Moreover, to confirm whether the isotope fractionation occurred during sample preparation, the accuracy of this method was evaluated. An aqueous solution of 1000 mg/L casein and 5% acetic acid was prepared to simulate the protein in rice vinegar and then was subjected to the vinegar protein preparation procedure to recover the spiked casein. Finally, both the bulk casein and the recovered casein were subject to EA-IRMS analysis. The δ¹³C_protein values of bulk casein and recovered casein were −20.63 ± 0.07 and −20.65 ± 0.06 (mean ± SD, n = 15), respectively. The results showed no significant difference between the bulk casein and the recovered casein and demonstrated that the absence of isotope fractionation during the sample preparation.
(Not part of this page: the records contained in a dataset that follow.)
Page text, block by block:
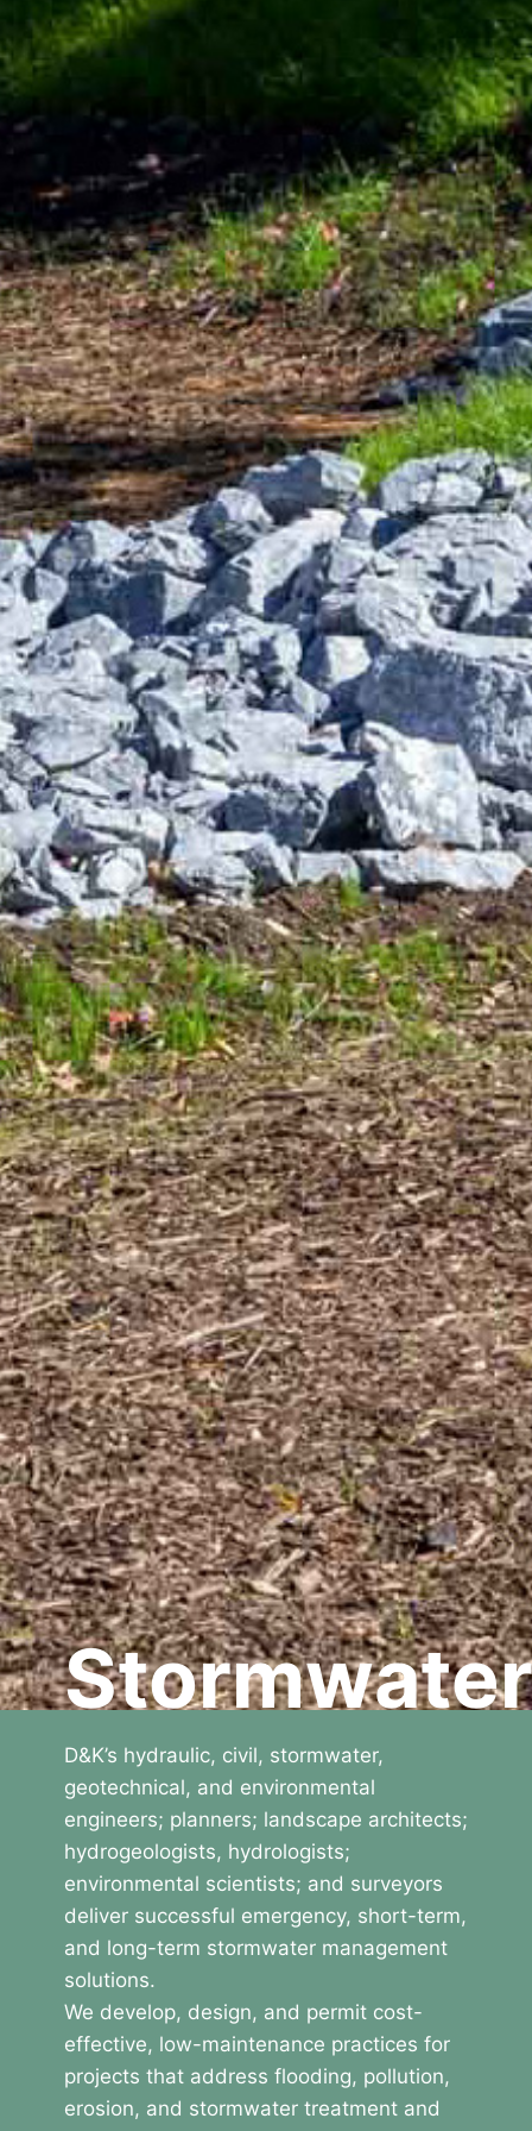
Stormwater
D&K’s hydraulic, civil, stormwater,
geotechnical, and environmental
engineers; planners; landscape architects;
hydrogeologists, hydrologists;
environmental scientists; and surveyors
deliver successful emergency, short-term,
and long-term stormwater management
solutions.
We develop, design, and permit cost-
effective, low-maintenance practices for
projects that address flooding, pollution,
erosion, and stormwater treatment and
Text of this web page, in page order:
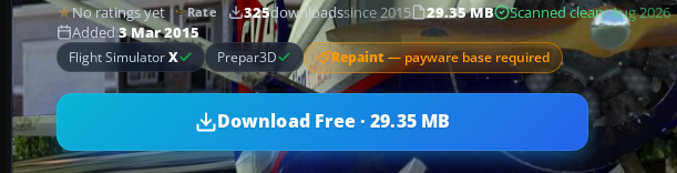
No ratings yet Rate 325downloadssince 2015 29.35 MB Scanned clean· Aug 2026
Added3 Mar 2015
Flight SimulatorX Prepar3D Repaint— payware base required
Download Free · 29.35 MB
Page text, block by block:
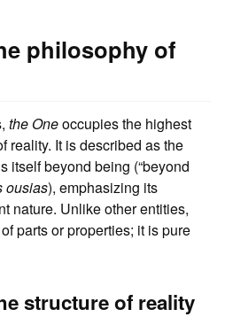
philosophy of
the Oneoccupies the highest
reality. It is described as the
itself beyond being (“beyond
ousias), emphasizing its
nature. Unlike other entities,
parts or properties; it is pure
structure of reality
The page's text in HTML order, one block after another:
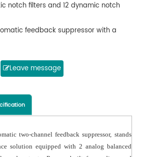
notch filters and 12 dynamic notch
feedback suppressor with a
output
function
a volume gain function for input
level indications
Leave message
two-channel feedback suppressor, stands
solution equipped with 2 analog balanced
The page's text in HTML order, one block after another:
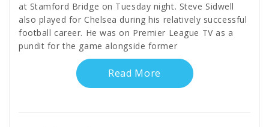
at Stamford Bridge on Tuesday night. Steve Sidwell
also played for Chelsea during his relatively successful
football career. He was on Premier League TV as a
pundit for the game alongside former
Read More
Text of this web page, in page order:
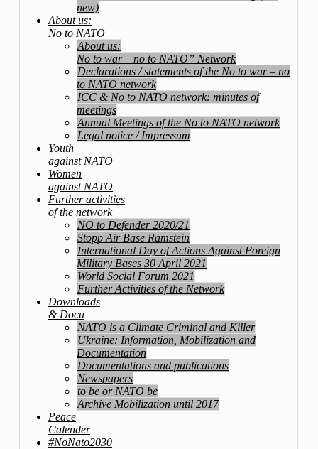
new)
About us:
No to NATO
About us:
No to war – no to NATO” Network
Declarations / statements of the No to war – no
to NATO network
ICC & No to NATO network: minutes of
meetings
Annual Meetings of the No to NATO network
Legal notice / Impressum
Youth
against NATO
Women
against NATO
Further activities
of the network
NO to Defender 2020/21
Stopp Air Base Ramstein
International Day of Actions Against Foreign
Military Bases 30 April 2021
World Social Forum 2021
Further Activities of the Network
Downloads
& Docu
NATO is a Climate Criminal and Killer
Ukraine: Information, Mobilization and
Documentation
Documentations and publications
Newspapers
to be or NATO be
Archive Mobilization until 2017
Peace
Calender
#NoNato2030
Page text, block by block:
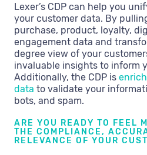
Lexer’s CDP can help you
your customer data. By
purchase, product, loyalty,
engagement data and
degree view of your
invaluable insights to inform
Additionally, the CDP is
data to validate your
bots, and spam.
ARE YOU READY TO FEEL
THE COMPLIANCE,
RELEVANCE OF YOUR
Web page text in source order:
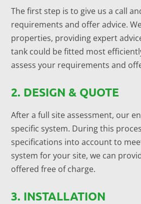
The first step is to give us a call
requirements and offer advice.
properties, providing expert
tank could be fitted most
assess your requirements and
2. DESIGN & QUOTE
After a full site assessment, our
specific system. During this
specifications into account to
system for your site, we can
offered free of charge.
3. INSTALLATION
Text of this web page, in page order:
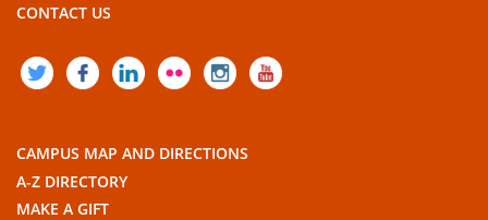
CONTACT US
TWITTERFACEBOOK
LINKEDIN
FLICKRINSTAGRAM
CAMPUS MAP AND DIRECTIONS
A-Z DIRECTORY
MAKE A GIFT
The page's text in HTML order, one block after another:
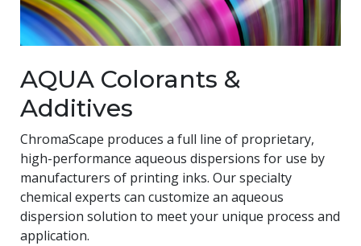
AQUA Colorants &
Additives
ChromaScape produces a full line of proprietary,
high-performance aqueous dispersions for use by
manufacturers of printing inks. Our specialty
chemical experts can customize an aqueous
dispersion solution to meet your unique process and
application.
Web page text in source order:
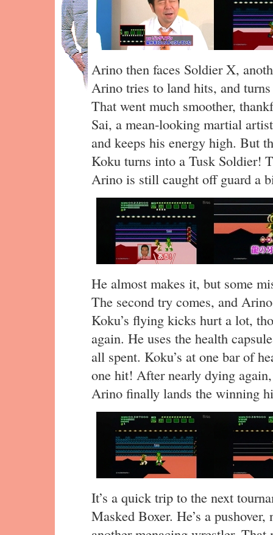
Arino then faces Soldier X,
Arino tries to land hits, and
That went much smoother,
Sai, a mean-looking martial
and keeps his energy high. But
Koku turns into a Tusk Soldier!
Arino is still caught off guard a
He almost makes it, but some
The second try comes, and
Koku’s flying kicks hurt a lot,
again. He uses the health
all spent. Koku’s at one bar of
one hit! After nearly dying
Arino finally lands the winning
It’s a quick trip to the next
Masked Boxer. He’s a
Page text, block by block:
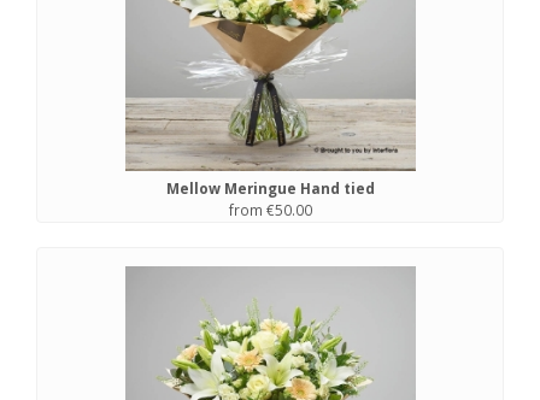
Mellow Meringue Hand tied
from €50.00
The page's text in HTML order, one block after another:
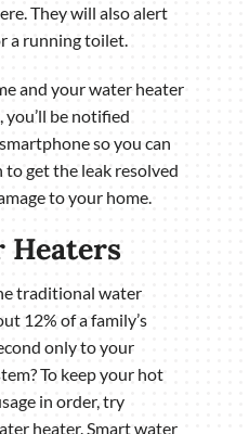
They will also alert
a running toilet.
and your water heater
you’ll be notified
so you can
get the leak resolved
to your home.
Heaters
traditional water
12% of a family’s
only to your
To keep your hot
in order, try
heater. Smart water
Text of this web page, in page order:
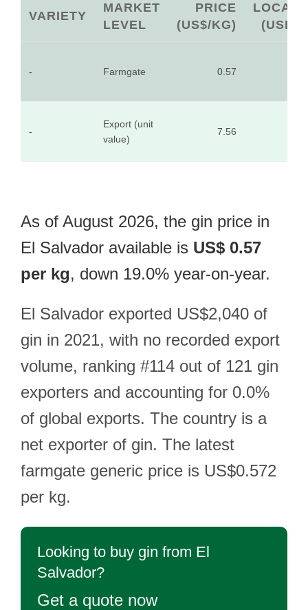
VARIETY
MARKET
LEVEL
PRICE
(US$/KG)
LOCAL
(USD)
- Farmgate 0.57
-
Export (unit
value)
7.56
As of August 2026, the gin price in
El Salvador available is US$ 0.57
per kg, down 19.0% year-on-year.
El Salvador exported US$2,040 of
gin in 2021, with no recorded export
volume, ranking #114 out of 121 gin
exporters and accounting for 0.0%
of global exports. The country is a
net exporter of gin. The latest
farmgate generic price is US$0.572
per kg.
Looking to buy gin from El
Salvador?
Get a quote now
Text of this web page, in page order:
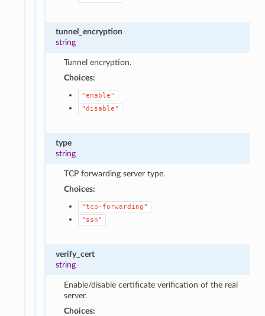
tunnel_encryption
string
Tunnel encryption.
Choices:
"enable"
"disable"
type
string
TCP forwarding server type.
Choices:
"tcp-forwarding"
"ssh"
verify_cert
string
Enable/disable certificate verification of the real
server.
Choices:
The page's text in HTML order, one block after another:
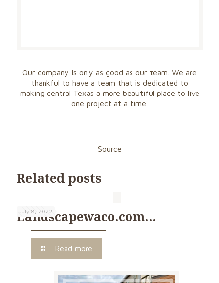
Our company is only as good as our team. We are
thankful to have a team that is dedicated to
making central Texas a more beautiful place to live
one project at a time.
Source
Related posts
July 8, 2022
Landscapewaco.com…
Read more
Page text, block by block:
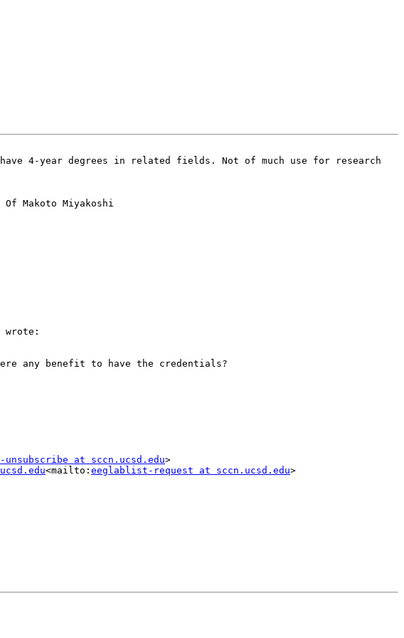
4-year degrees in related fields. Not of much use for research
Of Makoto Miyakoshi
wrote:
any benefit to have the credentials?
at sccn.ucsd.edu>
<mailto: eeglablist-request at sccn.ucsd.edu>
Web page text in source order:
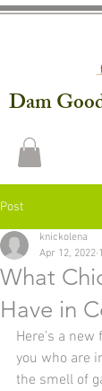
Dam
Post
What
Have in
knickolena
Apr 12, 2022
Here’s a
you who are
the smell of

3.3. Isotopic pattern of rice vinegar

The δ¹³C_protein values in the rice vinegar samples were from −25.99‰ to −28.26‰ (Table 1) and fell within the typical δ¹³C range of −23‰ to −30‰ for C3 plants [24] due to the C3 plant derived raw materials of these samples, such as rice, waxy rice, wheat, or malt. Our previous study [17] showed that the δ¹³C_{acetic acid} values in the A1 to A4 samples using the C4 plant derived ethanol as the main raw material shifted to the typical δ¹³C range of −9‰ to −15‰ for C4 plants [25]. On the contrary, the δ¹³C_protein values in the A1 to A4 samples were not influenced by the ethanol and still fell within the C3 plant range, which showed that the rice vinegar protein was also a suitable intrinsic reference for vinegar authentication.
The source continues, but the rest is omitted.